▶ [YOUR OBJECTIVE]:
Every entry below must be repeated exactly; skip the pictures.

====== SUPPLIED DATA ======

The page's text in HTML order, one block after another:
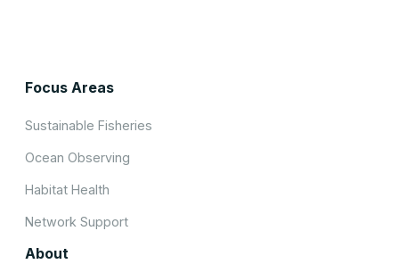
Focus Areas
Sustainable Fisheries
Ocean Observing
Habitat Health
Network Support
About

======

▶ [ANSWER BOX]:
The page's text in HTML order, one block after another:
Focus Areas
Sustainable Fisheries
Ocean Observing
Habitat Health
Network Support
About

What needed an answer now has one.